5. Detailed description of the Actions > 5.7. Data Mining > 5.7.2. Confusion Matrix (High-Speed action)

Icon:

Function: ConfusionMatrix

Property window:

ANATEL~3_img614

Short description:

Analyze the performances of multi-class predictive models.

Long Description:

Binary predictive models or continous predictive models are typically built with TIMi and TIMi automatically delivers a set of graphical report that allows you to easily estimate the quality/accuracy of your models. These reports contain AUC (for binary classification) or R² (for continuous predicition) that allows you to easily select the best models.

To estimate the quality of your Multi-class predictive models (which are typically built using the TIMiModelMerger Action), you need to “manually” use the ConfusionMatrix Action.

The ConfusionMatrix Action produces an analysis report containing:

•The accuracy of your Multi-class predictive model.

•The accuracy of the “constant” Multi-class predictive model (i.e. the accuracy of the predictive model that always gives as answer the majority class). This is useful because it gives you “baseline” on which to compare your predictive model. The question is: “Is your predictive model really better than the simple “constant” predictive model?”.

•The confusion matrix of your Multi-class predictive model.

Inside the report, this matrix has 2 representations:

oEach cell contains an absolute value of the number of examples inside your scoring dataset.

oEach cell contains a percentage compared to the total number of examples inside your scoring dataset.

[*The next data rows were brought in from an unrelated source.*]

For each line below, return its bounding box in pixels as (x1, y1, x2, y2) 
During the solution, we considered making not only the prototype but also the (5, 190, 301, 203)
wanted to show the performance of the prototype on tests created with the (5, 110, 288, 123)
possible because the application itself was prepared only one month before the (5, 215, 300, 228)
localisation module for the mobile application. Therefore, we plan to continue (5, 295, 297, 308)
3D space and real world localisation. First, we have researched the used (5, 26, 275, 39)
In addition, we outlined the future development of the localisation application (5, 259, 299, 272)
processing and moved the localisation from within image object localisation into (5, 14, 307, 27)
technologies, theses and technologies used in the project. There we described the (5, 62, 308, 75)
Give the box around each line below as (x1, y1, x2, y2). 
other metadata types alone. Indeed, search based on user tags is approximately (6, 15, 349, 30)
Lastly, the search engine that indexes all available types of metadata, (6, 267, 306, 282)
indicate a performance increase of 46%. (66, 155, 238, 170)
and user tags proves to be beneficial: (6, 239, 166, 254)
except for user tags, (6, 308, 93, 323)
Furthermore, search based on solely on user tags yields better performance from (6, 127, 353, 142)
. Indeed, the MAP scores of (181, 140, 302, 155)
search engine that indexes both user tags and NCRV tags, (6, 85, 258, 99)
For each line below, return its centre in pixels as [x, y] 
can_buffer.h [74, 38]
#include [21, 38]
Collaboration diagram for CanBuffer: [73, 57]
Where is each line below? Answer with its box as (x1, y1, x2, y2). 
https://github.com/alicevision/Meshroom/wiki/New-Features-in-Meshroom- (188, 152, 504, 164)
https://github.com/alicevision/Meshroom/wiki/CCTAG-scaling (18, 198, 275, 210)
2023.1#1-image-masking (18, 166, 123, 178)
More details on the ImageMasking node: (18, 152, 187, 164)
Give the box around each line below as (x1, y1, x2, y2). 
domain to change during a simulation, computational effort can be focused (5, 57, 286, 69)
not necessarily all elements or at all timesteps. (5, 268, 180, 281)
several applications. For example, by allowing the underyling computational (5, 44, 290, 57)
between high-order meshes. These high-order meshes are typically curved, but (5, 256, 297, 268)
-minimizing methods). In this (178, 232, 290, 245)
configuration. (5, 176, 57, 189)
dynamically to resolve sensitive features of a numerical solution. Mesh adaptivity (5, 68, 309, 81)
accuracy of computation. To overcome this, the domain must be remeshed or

•The kappa statistic of your Multi-class predictive model. The Kappa statistics is the de-facto standard when estimating the accuracy of a multi-class classifier. For more information about the Kappa statistics: http://en.wikipedia.org/wiki/Cohen%27s_kappa

The “percentage of correct classification” and the “correlation coefficient” are inappropriate statistics when measuring the agreement between the predicted class and the real observed class. The correct statistic is Kappa because it corrects the proportion of agreement due to chance. Here is a table that helps you interpret the strength of the agreement:

Value of κ (kappa)	Strength of agreement
≤0.20	Poor
0.21 - 0.40	Fair
0.41-0.60	Moderate
0.61-0.80	Good
0.81-1.00	Very good

Here is an example of report:

clip0220

Using the ConfusionMatrix Action, you can quickly find which one of your many different Multi-class predictive models is the best (i.e. which one has the highest accuracy).